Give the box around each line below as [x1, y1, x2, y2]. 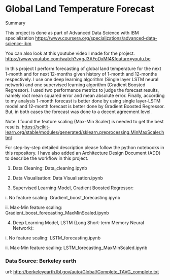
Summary [5, 20, 26, 26]
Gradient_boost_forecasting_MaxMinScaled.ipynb [5, 209, 109, 216]
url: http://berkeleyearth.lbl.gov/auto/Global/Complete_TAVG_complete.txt [5, 269, 159, 275]
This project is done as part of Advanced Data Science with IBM [5, 29, 139, 36]
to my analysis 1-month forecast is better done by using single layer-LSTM [5, 97, 161, 104]
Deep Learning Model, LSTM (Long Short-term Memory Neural [12, 219, 145, 226]
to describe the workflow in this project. [5, 155, 89, 161]
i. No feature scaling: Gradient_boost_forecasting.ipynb [5, 194, 121, 200]
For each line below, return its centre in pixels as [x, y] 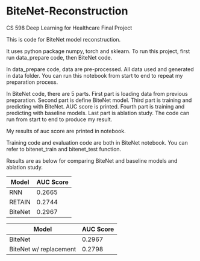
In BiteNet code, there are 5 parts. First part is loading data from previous [97, 93]
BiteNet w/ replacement [43, 249]
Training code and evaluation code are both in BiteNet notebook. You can [97, 142]
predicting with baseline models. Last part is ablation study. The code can [98, 113]
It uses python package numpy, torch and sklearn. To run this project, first [98, 51]
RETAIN [20, 202]
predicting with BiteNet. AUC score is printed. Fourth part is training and [95, 106]
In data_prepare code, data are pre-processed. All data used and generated [100, 69]
·····
◆ Task instructions
Each line in the data that holds the word "BiteNet" must be copied.

◆ Response area
In BiteNet code, there are 5 parts. First part is loading data from previous [97, 93]
BiteNet w/ replacement [43, 249]
Training code and evaluation code are both in BiteNet notebook. You can [97, 142]
predicting with BiteNet. AUC score is printed. Fourth part is training and [95, 106]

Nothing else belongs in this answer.